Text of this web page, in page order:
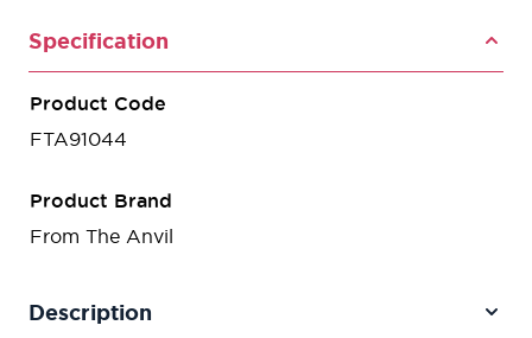
Specification
Product Code
FTA91044
Product Brand
From The Anvil
Description
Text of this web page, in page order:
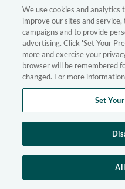
We use cookies and analytics
improve our sites and
campaigns and to provide
advertising. Click 'Set Your
more and exercise your
browser will be remembered
changed. For more
Set
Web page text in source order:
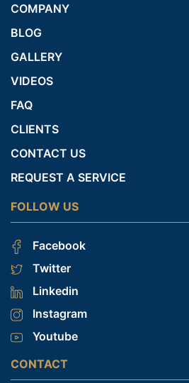
COMPANY
BLOG
GALLERY
VIDEOS
FAQ
CLIENTS
CONTACT US
REQUEST A SERVICE
FOLLOW US
Facebook
Twitter
Linkedin
Instagram
Youtube
CONTACT
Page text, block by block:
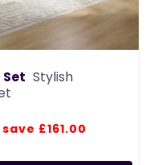
Stylish
save £161.00
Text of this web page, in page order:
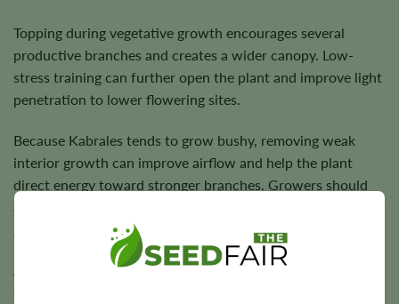
Topping during vegetative growth encourages several
productive branches and creates a wider canopy. Low-
stress training can further open the plant and improve light
penetration to lower flowering sites.
Because Kabrales tends to grow bushy, removing weak
interior growth can improve airflow and help the plant
direct energy toward stronger branches. Growers should
avoid excessive defoliation, particularly during active
A moderate feeding schedule is generally sufficient.
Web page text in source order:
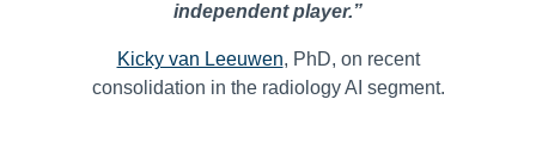
independent player.”
Kicky van Leeuwen, PhD, on recent
consolidation in the radiology AI segment.
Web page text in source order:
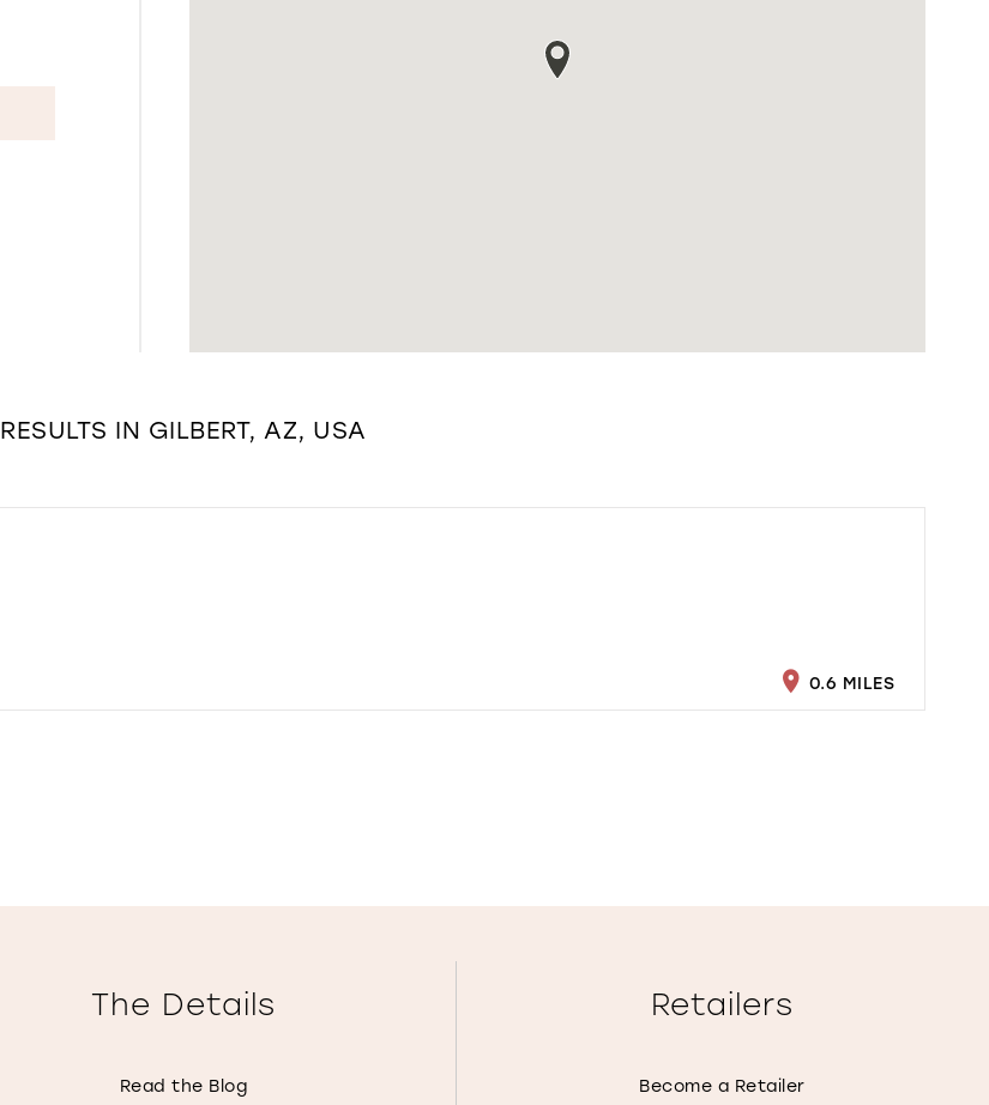
RESULTS IN GILBERT, AZ, USA
0.6 MILES
The Details
Read the Blog
Retailers
Become a Retailer
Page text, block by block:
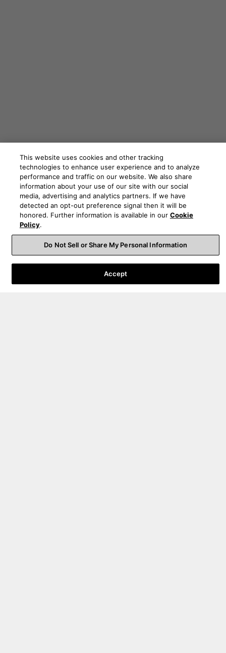
Order Help
Product Help
This website uses cookies and other tracking
technologies to enhance user experience and to analyze
performance and traffic on our website. We also share
information about your use of our site with our social
media, advertising and analytics partners. If we have
detected an opt-out preference signal then it will be
honored. Further information is available in our Cookie
Policy.
Do Not Sell or Share My Personal Information
Accept
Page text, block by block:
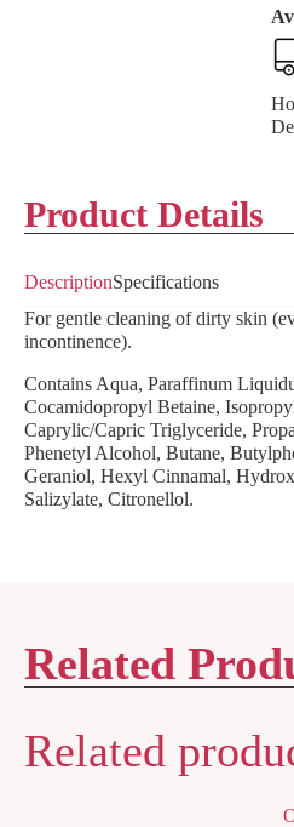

-----

TASK INSTRUCTIONS: Write out the records shown above exactly, but do not include any images.

RESPONSE TO THIS TASK:
Text of this web page, in page order:
Specification
Product Code
FTA91044
Product Brand
From The Anvil
Description
Text of this web page, in page order:
We use cookies and analytics
improve our sites and
campaigns and to provide
advertising. Click 'Set Your
more and exercise your
browser will be remembered
changed. For more
Set
Web page text in source order:
COMPANY
BLOG
GALLERY
VIDEOS
FAQ
CLIENTS
CONTACT US
REQUEST A SERVICE
FOLLOW US
Facebook
Twitter
Linkedin
Instagram
Youtube
CONTACT
Page text, block by block:
Stylish
save £161.00
Text of this web page, in page order:
Topping during vegetative growth encourages several
productive branches and creates a wider canopy. Low-
stress training can further open the plant and improve light
penetration to lower flowering sites.
Because Kabrales tends to grow bushy, removing weak
interior growth can improve airflow and help the plant
direct energy toward stronger branches. Growers should
avoid excessive defoliation, particularly during active
A moderate feeding schedule is generally sufficient.
Web page text in source order:
independent player.”
Kicky van Leeuwen, PhD, on recent
consolidation in the radiology AI segment.
Web page text in source order:
RESULTS IN GILBERT, AZ, USA
0.6 MILES
The Details
Read the Blog
Retailers
Become a Retailer
Page text, block by block:
Order Help
Product Help
This website uses cookies and other tracking
technologies to enhance user experience and to analyze
performance and traffic on our website. We also share
information about your use of our site with our social
media, advertising and analytics partners. If we have
detected an opt-out preference signal then it will be
honored. Further information is available in our Cookie
Policy.
Do Not Sell or Share My Personal Information
Accept
Page text, block by block:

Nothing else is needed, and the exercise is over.